It's difficult for me to judge how authoritative it is, but the videos seem very well researched.
he passes the vibe check, yes
07:03
Like Veritasium only with a different focus :-)
ehhhh no comment lol
@ACuriousMind :D
@ACuriousMind wait vielbein (many leg?) is synonymous with tetrad (4-thing?), right?
or just vierbein
Tetrad is literally vierbein (tetra is Greek for "four"), the arbitrary-dimensional version is the vielbein, which is also sometimes still called tetrad by people careless about etymology
mhmm
i think it seems like in your answer, you when you write frame you mean what i would call a frame field?
and vielbein is used as a field as well?
07:19
Yes
i'm doin' me a learnin'.
is the spin connection useful outside of the dirac equation/ qft on a curved spacetime?
@qwerty depends on how you define "useful", but indeed you usually only see it appear when people want to discuss spinors in curved space
how would you define a concept of truth and how many types of truth would you define?
i am thinking that mathematical truth is distinct from physical truth and both are non reconciliable
and I don't have a good definition of physical truth
@ACuriousMind did you work with it much in your masters?
07:33
there is the correspondence theory of truth for physical truth
and I don't have any other category of truth. are there other categories?
i think some truths are mathematical truths. these are statements like the Riemann Hypothesis
other truths are like physical truth. these are claims like "Genghis Khan murdered tons of people"
both notions of truth involve a proposition and a Truth value
@qwerty in the contexts that dealt with supergravity or string theory, yes, a fair bit
are there other kinds of truth?
and what is a proper definition of a physical truth?
@RyderRude here's the SEP entry plato.stanford.edu/entries/truth
@qwerty thanks
@RyderRude Shouldn't you be discussing this in the philosophy chat.
07:39
@JohnRennie the philosophy chat doesn't have visitors.. and I like discussing here
@qwerty i will read it and then discuss
i'm not personally interested right now, but SEP is the right place to start usually :)
I can't speak for the other chat members but I find amateur philosophy tiresome and I don't consider it appropriate for this room.
7
yeah. i should research SEP first @qwerty
@JohnRennie i discuss it less often, when the chat is otherwise empty
07:57
Just out of curiosity @JohnRennie would you consider Frege a professional philosopher who struggled with this idea of what "truth" means?
@handan_toddler I don't know enough about philosophy to comment.

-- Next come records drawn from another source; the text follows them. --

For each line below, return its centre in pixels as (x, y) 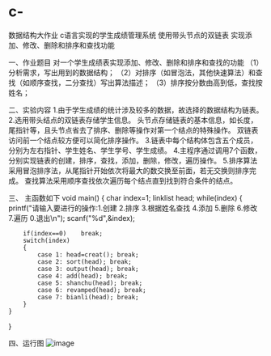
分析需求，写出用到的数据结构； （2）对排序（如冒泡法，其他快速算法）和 (132, 72)
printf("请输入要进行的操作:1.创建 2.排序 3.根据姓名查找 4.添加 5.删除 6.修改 (133, 208)
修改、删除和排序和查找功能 (68, 45)
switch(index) (47, 240)
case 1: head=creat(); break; (88, 254)
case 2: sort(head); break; (85, 261)
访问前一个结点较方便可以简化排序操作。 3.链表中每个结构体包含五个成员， (133, 140)
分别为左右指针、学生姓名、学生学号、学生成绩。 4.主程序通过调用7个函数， (135, 150)
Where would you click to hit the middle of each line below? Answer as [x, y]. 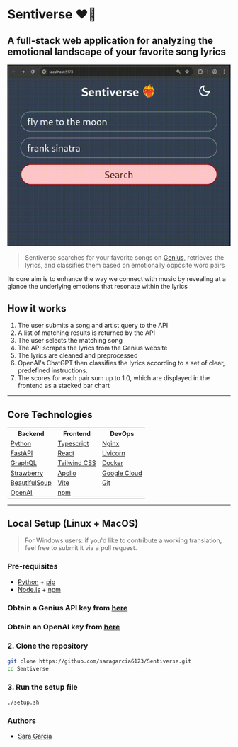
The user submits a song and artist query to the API [93, 326]
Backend [31, 433]
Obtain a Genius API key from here [68, 608]
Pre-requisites [33, 566]
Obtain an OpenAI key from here [64, 627]
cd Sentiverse [28, 668]
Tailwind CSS [77, 463]
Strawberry [27, 473]
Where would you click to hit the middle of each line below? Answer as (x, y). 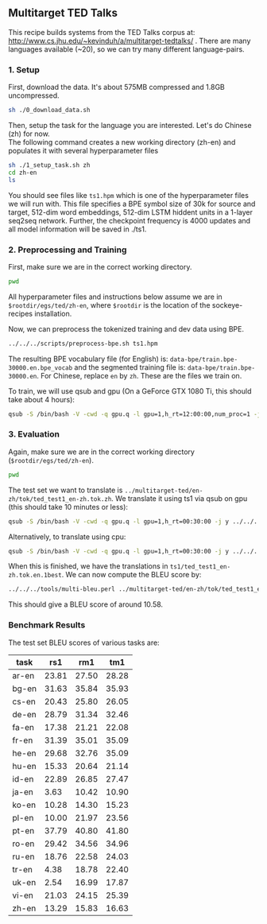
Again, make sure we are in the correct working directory (101, 452)
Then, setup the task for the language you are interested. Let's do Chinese (130, 125)
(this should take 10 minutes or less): (68, 507)
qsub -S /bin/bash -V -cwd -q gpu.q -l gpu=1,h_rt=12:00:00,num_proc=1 (129, 414)
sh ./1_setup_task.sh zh (49, 165)
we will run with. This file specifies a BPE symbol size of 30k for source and (132, 204)
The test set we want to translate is (66, 490)
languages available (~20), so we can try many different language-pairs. (126, 49)
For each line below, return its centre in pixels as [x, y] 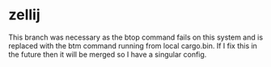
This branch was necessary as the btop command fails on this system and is [136, 37]
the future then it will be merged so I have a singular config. [108, 54]
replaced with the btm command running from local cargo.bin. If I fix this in [133, 45]
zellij [24, 15]
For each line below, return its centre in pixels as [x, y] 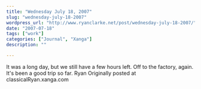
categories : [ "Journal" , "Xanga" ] [49, 39]
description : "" [26, 45]
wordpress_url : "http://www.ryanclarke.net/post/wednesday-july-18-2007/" [101, 23]
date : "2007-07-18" [31, 28]
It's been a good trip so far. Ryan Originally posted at [71, 73]
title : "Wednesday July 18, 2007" [49, 12]
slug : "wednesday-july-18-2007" [46, 17]
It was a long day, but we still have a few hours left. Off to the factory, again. [100, 66]
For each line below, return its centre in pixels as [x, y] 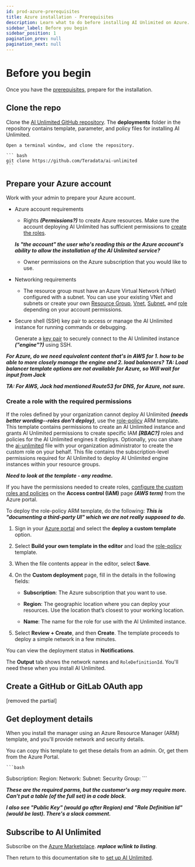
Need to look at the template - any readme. [59, 475]
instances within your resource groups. [53, 464]
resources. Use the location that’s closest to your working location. [104, 610]
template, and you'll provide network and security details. [76, 739]
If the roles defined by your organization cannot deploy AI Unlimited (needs [97, 414]
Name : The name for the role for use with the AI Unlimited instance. [105, 621]
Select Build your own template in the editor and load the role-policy [98, 546]
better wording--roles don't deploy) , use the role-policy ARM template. [93, 421]
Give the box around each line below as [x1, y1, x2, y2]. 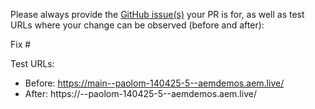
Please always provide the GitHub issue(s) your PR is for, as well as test [10, 9, 305, 20]
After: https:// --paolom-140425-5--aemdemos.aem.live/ [24, 88, 257, 99]
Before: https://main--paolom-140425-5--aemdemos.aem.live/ [24, 77, 285, 89]
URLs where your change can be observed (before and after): [10, 19, 265, 31]
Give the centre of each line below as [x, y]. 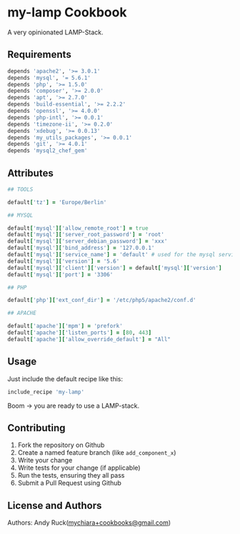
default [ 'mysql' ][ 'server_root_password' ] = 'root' [86, 235]
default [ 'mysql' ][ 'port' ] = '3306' [60, 274]
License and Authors [55, 505]
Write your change [45, 460]
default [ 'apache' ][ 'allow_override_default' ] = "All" [89, 339]
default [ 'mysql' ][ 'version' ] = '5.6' [64, 261]
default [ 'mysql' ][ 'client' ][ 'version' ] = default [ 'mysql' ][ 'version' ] [115, 268]
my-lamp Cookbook [67, 12]
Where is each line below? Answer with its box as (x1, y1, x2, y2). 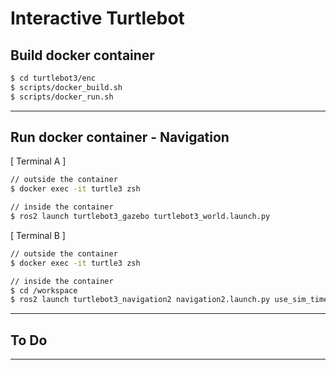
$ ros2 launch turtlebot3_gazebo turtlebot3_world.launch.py (10, 212, 271, 222)
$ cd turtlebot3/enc (10, 73, 97, 83)
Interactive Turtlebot (10, 7, 185, 30)
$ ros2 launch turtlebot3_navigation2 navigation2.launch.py (10, 295, 271, 305)
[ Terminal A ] (10, 155, 67, 167)
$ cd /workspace (10, 285, 78, 296)
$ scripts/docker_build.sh (10, 82, 123, 92)
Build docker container (10, 47, 155, 64)
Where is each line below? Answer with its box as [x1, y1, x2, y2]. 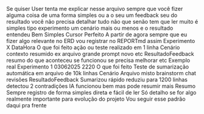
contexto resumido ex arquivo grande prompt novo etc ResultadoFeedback [6, 50, 195, 57]
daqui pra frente [6, 102, 47, 109]
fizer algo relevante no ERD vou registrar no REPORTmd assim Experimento [6, 38, 195, 44]
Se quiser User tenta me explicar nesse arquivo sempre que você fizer [6, 5, 183, 12]
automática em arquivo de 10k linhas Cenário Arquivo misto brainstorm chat [6, 70, 197, 76]
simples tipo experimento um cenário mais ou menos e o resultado [6, 24, 174, 32]
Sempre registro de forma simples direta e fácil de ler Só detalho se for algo [6, 89, 197, 96]
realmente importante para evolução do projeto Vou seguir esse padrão [6, 95, 186, 102]

I concede that philosophy of science plays an important role in keeping us physicists honest, by and large I consider philosophy a harmless passtime but of little importance in real life.
@JohnRennie Tell that to Karl Marx
I'd say he had some influences on the world
@ACuriousMind Is the einbein a monad
I have no problem with my taxes paying the (basically trivial) amount needed to fund philosophy departments, but that's similar to my view on the arts like opera or painting. They all make the world a more interesting place but from a utilitarian perspective they are mostly pointless.

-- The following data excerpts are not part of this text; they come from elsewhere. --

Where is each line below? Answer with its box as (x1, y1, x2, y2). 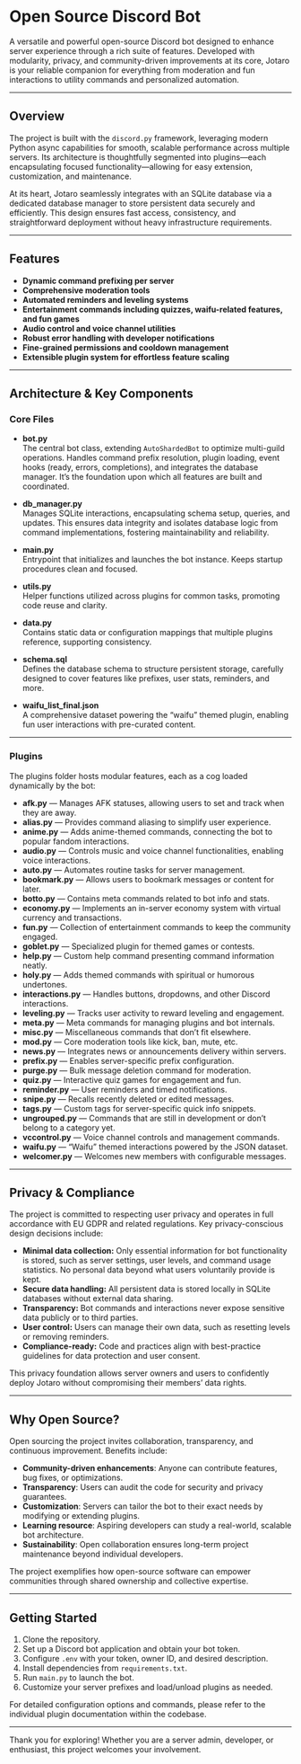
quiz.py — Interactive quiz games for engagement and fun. (21, 1074, 242, 1085)
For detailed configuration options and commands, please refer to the (9, 1698, 266, 1709)
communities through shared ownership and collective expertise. (9, 1575, 249, 1587)
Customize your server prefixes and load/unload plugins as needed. (21, 1681, 273, 1692)
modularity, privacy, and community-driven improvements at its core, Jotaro (9, 55, 290, 66)
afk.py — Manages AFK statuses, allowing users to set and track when (21, 797, 285, 808)
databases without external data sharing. (21, 1293, 174, 1304)
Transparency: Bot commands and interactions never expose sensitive (21, 1303, 285, 1314)
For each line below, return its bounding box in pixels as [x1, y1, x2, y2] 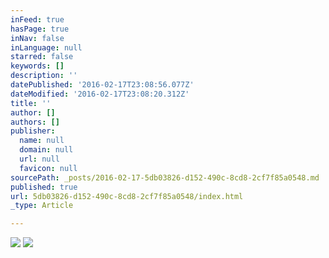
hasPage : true [10, 24, 70, 34]
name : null [19, 136, 65, 146]
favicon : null [19, 163, 78, 173]
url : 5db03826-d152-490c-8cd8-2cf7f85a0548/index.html [10, 191, 244, 201]
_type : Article [10, 201, 74, 211]
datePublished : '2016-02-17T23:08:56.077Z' [10, 80, 195, 90]
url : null [19, 154, 60, 164]
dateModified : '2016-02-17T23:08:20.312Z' [10, 89, 190, 99]
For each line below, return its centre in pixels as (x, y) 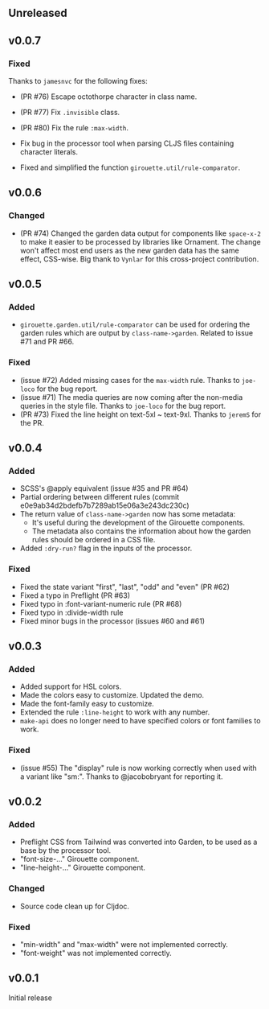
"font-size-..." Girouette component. (79, 859)
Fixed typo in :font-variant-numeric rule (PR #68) (101, 603)
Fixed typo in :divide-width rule (71, 612)
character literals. (49, 152)
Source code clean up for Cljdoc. (75, 906)
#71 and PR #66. (47, 342)
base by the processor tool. (65, 850)
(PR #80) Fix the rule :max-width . (74, 128)
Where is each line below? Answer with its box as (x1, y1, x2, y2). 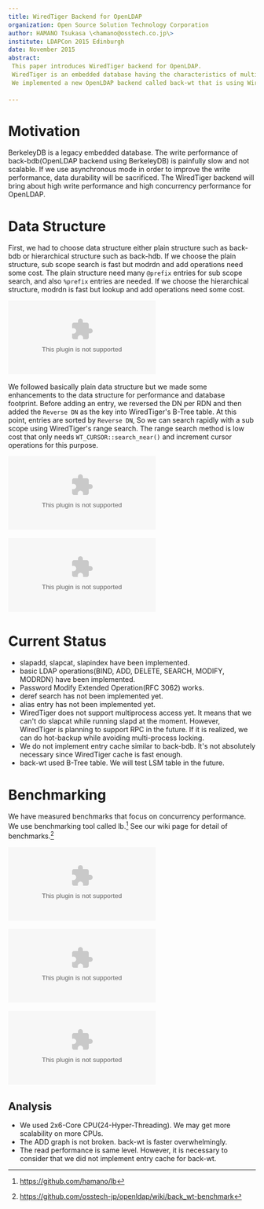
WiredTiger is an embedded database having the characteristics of (11, 71, 237, 79)
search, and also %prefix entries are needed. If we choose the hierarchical (8, 277, 249, 286)
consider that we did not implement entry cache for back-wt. (19, 1154, 217, 1163)
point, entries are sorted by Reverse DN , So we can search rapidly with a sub (8, 416, 254, 425)
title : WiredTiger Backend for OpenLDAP (8, 13, 143, 20)
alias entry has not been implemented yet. (19, 700, 156, 709)
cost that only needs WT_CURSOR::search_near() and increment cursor (8, 432, 233, 441)
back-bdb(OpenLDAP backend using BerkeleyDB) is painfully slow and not (8, 156, 250, 166)

@Slereah So did Mein Kampf or many other books that I wouldn't class as philosophy.
@JohnRennie Is that like that old joke
In fact I would argue that most of the effects that Marx's work had on the real world derive from ideology not philosophy.
08:06
"Why can't you be like the math department, who only needs funding for pencils and erasers, or like the philosophy department, who doesn't even need erasers!"
@JohnRennie That is assuming a difference!
Hell yes there's a difference!
Slavoj Zizek weeps
@Slereah it would be really confusing if you used the old terminology " triple" or "triad" :p
@Slereah lmao
It was a weird era of history when you had communist heads of states publishing big philosophy books
I've given a look at Xi Jiping's book on Xi Jiping thought and he does not even discuss dialectics
Mao weeps
It's all bullshit about China's role in the world
Mao just wrote big old dialectic books meanwhile
Philosophy texts written to justify the author's preconceptions are ideology not philosophy.
08:13
Is Das Kapital really a book about the author's preconceptions
It was just some theory of economics and history really
Also by that metric I'd say there aren't that many philosophy books :p
Philosophy is a walk on slippery rocks :P
I never said Marx was an idealogue, only that those using his ideas for their political ends were.
Marx and Engels were kind of a weird pick to choose as their dogma really
Like they wrote a bunch of things that we would probably consider as unrelated to politics and those were also considered very important in the soviet union?
I'm not sure enforcing the idea of dialectic materialism was that important to the whole enterprise
i think philosophy is an art and art has utility. art is the only thing in the life that has utility once one has satisfied food and water and security needs @JohnRennie
the utility of physics in itself is also as an art @JohnRennie
@RyderRude Man cannot live by theoretical physics alone :-)
08:17
Sometimes he has to make toothpaste
other utilities of physics can be technology which can be both good and bad. so it is wrong to call technology a utility
lol slereah
Which is why I have no problem with my taxes funding philosophy departments. Though I'm also fine with funding social care so I imagine many will dismiss my views as those of a worthless communist.
@qwerty When I worked at Unilever I spent several (very enjoyable) years studying the colloid science of toothpaste :-)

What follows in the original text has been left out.